[[ Given data open ]]
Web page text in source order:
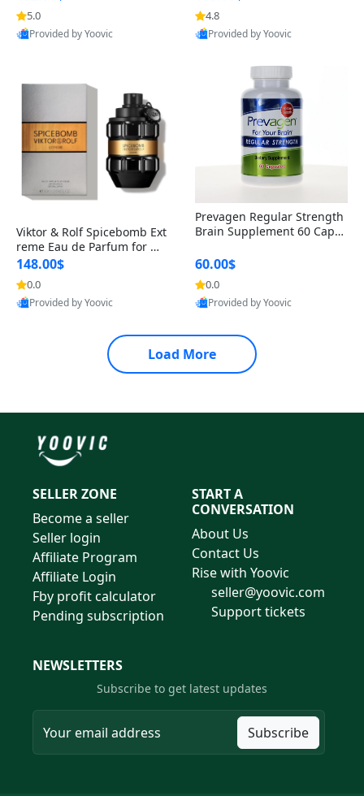
ay – Luxury Cologne USA
5.0
Provided by Yoovic
g Luxury Cologne
4.8
Provided by Yoovic
Viktor & Rolf Spicebomb Ext
reme Eau de Parfum for Me
n 3 oz – Woody Spicy Amber
Vanilla Cologne
148.00$
0.0
Provided by Yoovic
Prevagen Regular Strength
Brain Supplement 60 Capsu
itamin D3 USA
60.00$
0.0
Provided by Yoovic
Load More
SELLER ZONE
Become a seller
Seller login
Affiliate Program
Affiliate Login
Fby profit calculator
Pending subscription
START A
CONVERSATION
About Us
Contact Us
Rise with Yoovic
seller@yoovic.com
Support tickets
NEWSLETTERS
Subscribe to get latest updates
Subscribe
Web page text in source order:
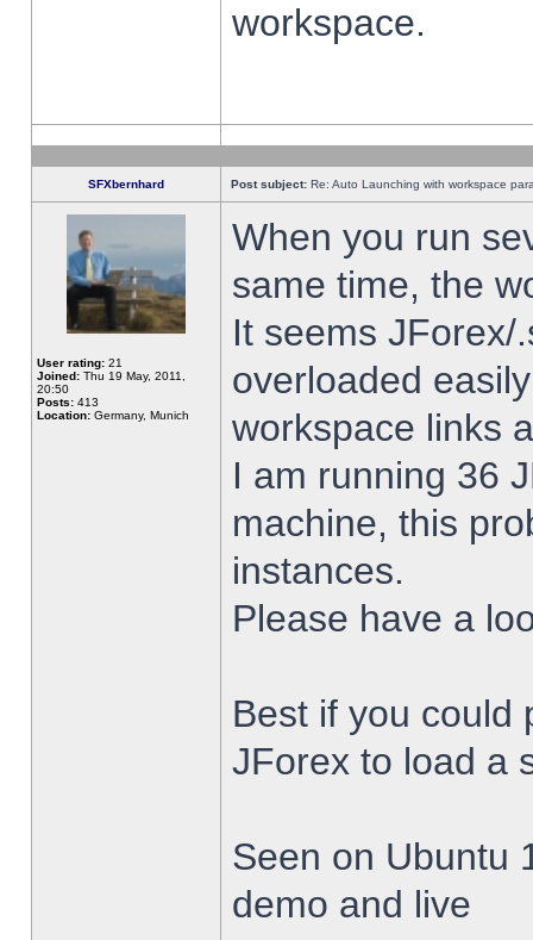
workspace.
SFXbernhard Post subject: Re: Auto Launching with workspace
User rating: 21
Joined: Thu 19 May, 2011,
20:50
Posts: 413
Location: Germany, Munich
When you run
same time, the
It seems JForex/
overloaded
workspace links
I am running 36
machine, this
instances.
Please have a
Best if you could
JForex to load a
Seen on Ubuntu
demo and live
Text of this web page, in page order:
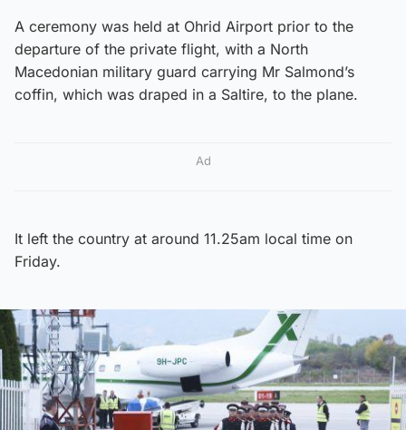
A ceremony was held at Ohrid Airport prior to the
departure of the private flight, with a North
Macedonian military guard carrying Mr Salmond’s
coffin, which was draped in a Saltire, to the plane.
Ad
It left the country at around 11.25am local time on
Friday.
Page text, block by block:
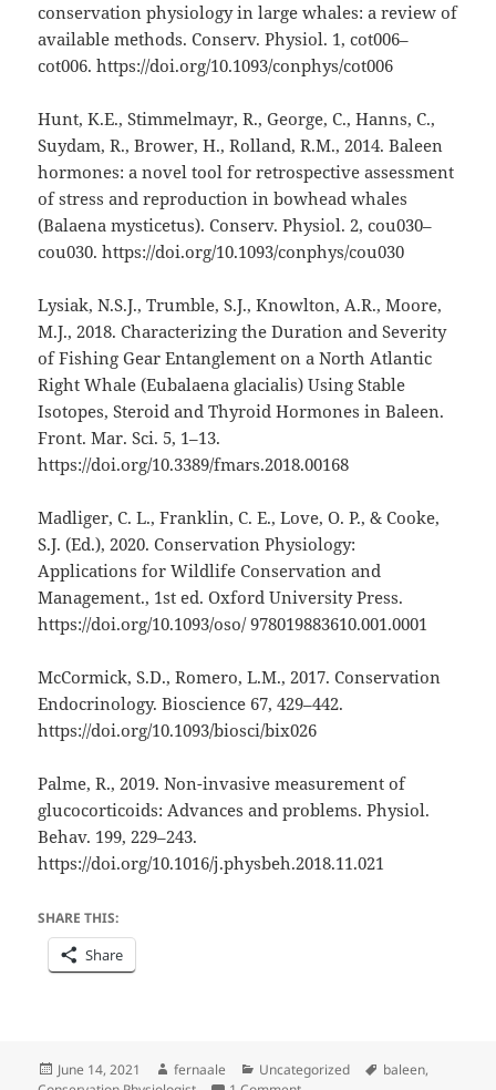
conservation physiology in large whales: a review of
available methods. Conserv. Physiol. 1, cot006–
cot006. https://doi.org/10.1093/conphys/cot006
Hunt, K.E., Stimmelmayr, R., George, C., Hanns, C.,
Suydam, R., Brower, H., Rolland, R.M., 2014. Baleen
hormones: a novel tool for retrospective assessment
of stress and reproduction in bowhead whales
(Balaena mysticetus). Conserv. Physiol. 2, cou030–
cou030. https://doi.org/10.1093/conphys/cou030
Lysiak, N.S.J., Trumble, S.J., Knowlton, A.R., Moore,
M.J., 2018. Characterizing the Duration and Severity
of Fishing Gear Entanglement on a North Atlantic
Right Whale (Eubalaena glacialis) Using Stable
Isotopes, Steroid and Thyroid Hormones in Baleen.
Front. Mar. Sci. 5, 1–13.
https://doi.org/10.3389/fmars.2018.00168
Madliger, C. L., Franklin, C. E., Love, O. P., & Cooke,
S.J. (Ed.), 2020. Conservation Physiology:
Applications for Wildlife Conservation and
Management., 1st ed. Oxford University Press.
https://doi.org/10.1093/oso/ 978019883610.001.0001
McCormick, S.D., Romero, L.M., 2017. Conservation
Endocrinology. Bioscience 67, 429–442.
https://doi.org/10.1093/biosci/bix026
Palme, R., 2019. Non-invasive measurement of
glucocorticoids: Advances and problems. Physiol.
Behav. 199, 229–243.
https://doi.org/10.1016/j.physbeh.2018.11.021
SHARE THIS:
Share
Posted
June 14, 2021 Author
fernaale Categories
Uncategorized Tags
baleen,
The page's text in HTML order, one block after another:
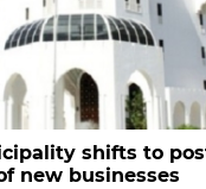
shifts to
new businesses
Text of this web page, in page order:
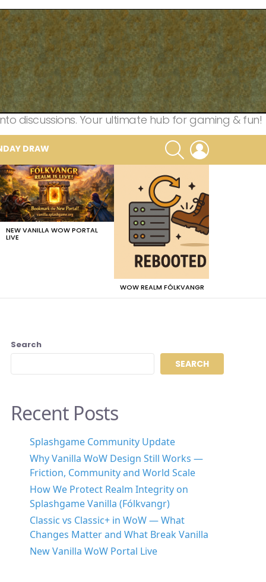
discussions. Your ultimate hub for gaming & fun!
DRAW
SEARCH
NEW VANILLA WOW PORTAL
LIVE
WOW REALM FÓLKVANGR
Search
SEARCH
Recent Posts
Splashgame Community Update
Why Vanilla WoW Design Still Works —
Friction, Community and World Scale
How We Protect Realm Integrity on
Splashgame Vanilla (Fólkvangr)
Classic vs Classic+ in WoW — What
Changes Matter and What Break Vanilla
New Vanilla WoW Portal Live
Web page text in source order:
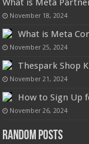
What is Meta
November 18, 2024
What is Meta
November 25, 2024
Thespark Shop
November 21, 2024
How to Sign Up
November 26, 2024
Random Posts
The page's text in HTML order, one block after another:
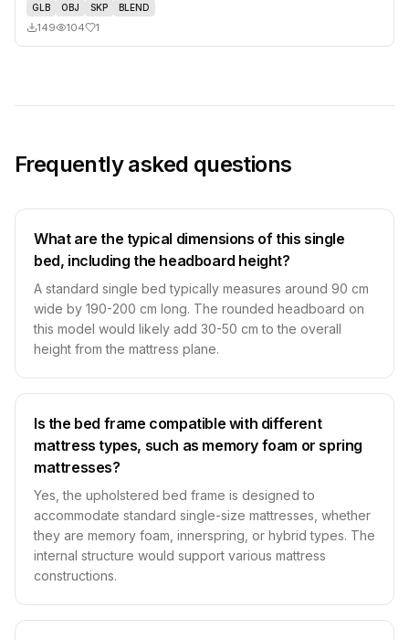
GLB OBJ SKP BLEND
149 104 1
Frequently asked questions
What are the typical dimensions of this single
bed, including the headboard height?
A standard single bed typically measures around 90 cm
wide by 190-200 cm long. The rounded headboard on
this model would likely add 30-50 cm to the overall
height from the mattress plane.
Is the bed frame compatible with different
mattress types, such as memory foam or spring
mattresses?
Yes, the upholstered bed frame is designed to
accommodate standard single-size mattresses, whether
they are memory foam, innerspring, or hybrid types. The
internal structure would support various mattress
constructions.
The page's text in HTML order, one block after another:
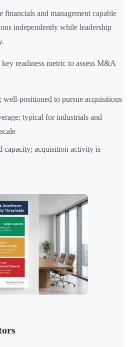
financials and management capable
independently while leadership
key readiness metric to assess M&A
positioned to pursue acquisitions
typical for industrials and
capacity; acquisition activity is
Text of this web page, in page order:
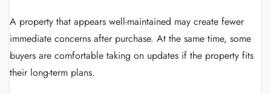
A property that appears well-maintained may create fewer
immediate concerns after purchase. At the same time, some
buyers are comfortable taking on updates if the property fits
their long-term plans.
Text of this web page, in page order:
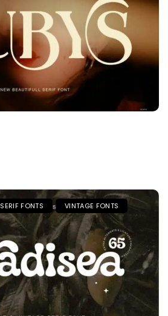
SERIF FONTS VINTAGE FONTS
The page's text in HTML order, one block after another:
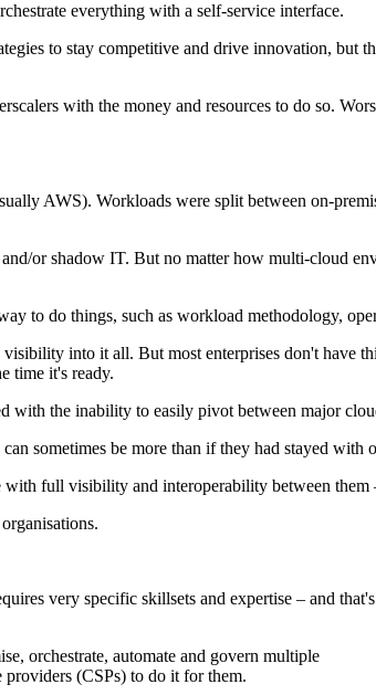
[[ Given data closed ]]
• [What you need to do]:
Transcribe every line of the listing above exactly; skip the pictures.

• [Reply to the task]:
Web page text in source order:
ay – Luxury Cologne USA
5.0
Provided by Yoovic
g Luxury Cologne
4.8
Provided by Yoovic
Viktor & Rolf Spicebomb Ext
reme Eau de Parfum for Me
n 3 oz – Woody Spicy Amber
Vanilla Cologne
148.00$
0.0
Provided by Yoovic
Prevagen Regular Strength
Brain Supplement 60 Capsu
itamin D3 USA
60.00$
0.0
Provided by Yoovic
Load More
SELLER ZONE
Become a seller
Seller login
Affiliate Program
Affiliate Login
Fby profit calculator
Pending subscription
START A
CONVERSATION
About Us
Contact Us
Rise with Yoovic
seller@yoovic.com
Support tickets
NEWSLETTERS
Subscribe to get latest updates
Subscribe
Web page text in source order:
workspace.
SFXbernhard Post subject: Re: Auto Launching with workspace
User rating: 21
Joined: Thu 19 May, 2011,
20:50
Posts: 413
Location: Germany, Munich
When you run
same time, the
It seems JForex/
overloaded
workspace links
I am running 36
machine, this
instances.
Please have a
Best if you could
JForex to load a
Seen on Ubuntu
demo and live
Text of this web page, in page order:
A ceremony was held at Ohrid Airport prior to the
departure of the private flight, with a North
Macedonian military guard carrying Mr Salmond’s
coffin, which was draped in a Saltire, to the plane.
Ad
It left the country at around 11.25am local time on
Friday.
Page text, block by block:
conservation physiology in large whales: a review of
available methods. Conserv. Physiol. 1, cot006–
cot006. https://doi.org/10.1093/conphys/cot006
Hunt, K.E., Stimmelmayr, R., George, C., Hanns, C.,
Suydam, R., Brower, H., Rolland, R.M., 2014. Baleen
hormones: a novel tool for retrospective assessment
of stress and reproduction in bowhead whales
(Balaena mysticetus). Conserv. Physiol. 2, cou030–
cou030. https://doi.org/10.1093/conphys/cou030
Lysiak, N.S.J., Trumble, S.J., Knowlton, A.R., Moore,
M.J., 2018. Characterizing the Duration and Severity
of Fishing Gear Entanglement on a North Atlantic
Right Whale (Eubalaena glacialis) Using Stable
Isotopes, Steroid and Thyroid Hormones in Baleen.
Front. Mar. Sci. 5, 1–13.
https://doi.org/10.3389/fmars.2018.00168
Madliger, C. L., Franklin, C. E., Love, O. P., & Cooke,
S.J. (Ed.), 2020. Conservation Physiology:
Applications for Wildlife Conservation and
Management., 1st ed. Oxford University Press.
https://doi.org/10.1093/oso/ 978019883610.001.0001
McCormick, S.D., Romero, L.M., 2017. Conservation
Endocrinology. Bioscience 67, 429–442.
https://doi.org/10.1093/biosci/bix026
Palme, R., 2019. Non-invasive measurement of
glucocorticoids: Advances and problems. Physiol.
Behav. 199, 229–243.
https://doi.org/10.1016/j.physbeh.2018.11.021
SHARE THIS:
Share
Posted
June 14, 2021 Author
fernaale Categories
Uncategorized Tags
baleen,
The page's text in HTML order, one block after another:
shifts to
new businesses
Text of this web page, in page order:
discussions. Your ultimate hub for gaming & fun!
DRAW
SEARCH
NEW VANILLA WOW PORTAL
LIVE
WOW REALM FÓLKVANGR
Search
SEARCH
Recent Posts
Splashgame Community Update
Why Vanilla WoW Design Still Works —
Friction, Community and World Scale
How We Protect Realm Integrity on
Splashgame Vanilla (Fólkvangr)
Classic vs Classic+ in WoW — What
Changes Matter and What Break Vanilla
New Vanilla WoW Portal Live
Web page text in source order:
What is Meta
November 18, 2024
What is Meta
November 25, 2024
Thespark Shop
November 21, 2024
How to Sign Up
November 26, 2024
Random Posts
The page's text in HTML order, one block after another:
GLB OBJ SKP BLEND
149 104 1
Frequently asked questions
What are the typical dimensions of this single
bed, including the headboard height?
A standard single bed typically measures around 90 cm
wide by 190-200 cm long. The rounded headboard on
this model would likely add 30-50 cm to the overall
height from the mattress plane.
Is the bed frame compatible with different
mattress types, such as memory foam or spring
mattresses?
Yes, the upholstered bed frame is designed to
accommodate standard single-size mattresses, whether
they are memory foam, innerspring, or hybrid types. The
internal structure would support various mattress
constructions.
The page's text in HTML order, one block after another:
financials and management capable
independently while leadership
key readiness metric to assess M&A
positioned to pursue acquisitions
typical for industrials and
capacity; acquisition activity is
Text of this web page, in page order:
A property that appears well-maintained may create fewer
immediate concerns after purchase. At the same time, some
buyers are comfortable taking on updates if the property fits
their long-term plans.
Text of this web page, in page order:
SERIF FONTS VINTAGE FONTS
The page's text in HTML order, one block after another:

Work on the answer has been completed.